NOTE F - RECENTLY ISSUED ACCOUNTING PRONOUNCEMENTS

In June 1997, the Financial Accounting Standards Board issued Statement No. 130
- - "Reporting Comprehensive Income," and Statement No. 131 - "Disclosures about
Segments of an Enterprise and Related Information" which are effective for
fiscal year 1999. Statement No. 130 will require the Company to display an
amount representing comprehensive income, as defined by the statement, as part
of the Company's basic financial statements. Comprehensive income will include
items such as unrealized gains or losses on certain investment securities and
foreign currency items. Statement No. 131 will require the Company to disclose
financial and other information about its business segments, their products and
services, geographic areas, major customers, revenues, profits, assets and other
information.

The adoption of these statements is not expected to have a material effect on
the consolidated financial statements of the Company.

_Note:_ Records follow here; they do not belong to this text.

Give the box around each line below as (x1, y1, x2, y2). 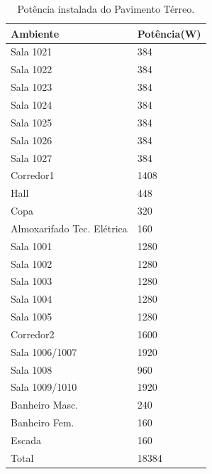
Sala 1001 (11, 238, 52, 253)
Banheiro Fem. (11, 415, 74, 430)
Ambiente (11, 26, 60, 41)
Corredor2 (11, 326, 55, 341)
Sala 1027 (11, 150, 52, 165)
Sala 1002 (11, 256, 52, 271)
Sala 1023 (11, 80, 52, 95)
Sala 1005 (11, 309, 52, 324)

                                       7
<PAGE>   8

                          CIPRICO INC. AND SUBSIDIARIES
      ITEM 2. MANAGEMENT'S DISCUSSION AND ANALYSIS OF RESULTS OF OPERATIONS
                            AND FINANCIAL CONDITION


RESULTS OF OPERATIONS

Three and Nine Months Ended June 30, 1998 Compared to Three and Nine Months 
Ended June 30, 1997

Net sales for the three-month and nine-month periods ended June 30, 1998
decreased by 52% and 18% to $4.9 million and $22.7 million, respectively, when
compared to net sales of $10.1 million and $27.7 million for the same periods
last fiscal year. This decrease can be attributed to a continued decline in the
entertainment market, which represented 28% of net sales for the current
nine-month period compared to 43% for the same period last year. Sales were also
affected by complexities involved with the implementation of the Company's
recently expanded distribution network with Silicon Graphics Inc. (SGI) whereby
SGI sells and supports the Company's disk array storage products with SGI
computing platforms. The satellite/telemetry and oil/gas exploration markets
continue to be strong markets representing 33% and 27% of net sales for the
nine-month period ending June 30, 1998. Sales to one customer, SGI, accounted
for 47% and 38% of net sales for the current three-month and nine-month periods.
For the three-month and nine-month periods ended June 30, 1997, a different
customer accounted for 31% and 11% of net sales. International sales were lower
at $4.4 million or 19% of net sales for the current nine-month period compared
to $6.0 million or 22% of net sales for the same period last fiscal year due to
weakness in the European markets. Management has lowered its estimate for fourth
quarter sales to a range of $8.0 to $10.0 million and anticipates that net sales
for the fiscal year will be lower than the previous fiscal year.

Gross profit, as a percentage of net sales, for the three-month and nine-month
periods ended June 30, 1998 was 49% compared to 48% and 47% for the same periods
last fiscal year. Favorable disk drive pricing during the transition from 9
gigabyte to 18 gigabyte drives was a significant factor in maintaining the level
of gross profit. Management anticipates increased sales through distribution
channels that tend to carry a lower gross profit percentage. As a result,
management anticipates gross profit, as a percentage of sales, to decline in the
remainder of fiscal 1998, but remain in the mid-forty percent range.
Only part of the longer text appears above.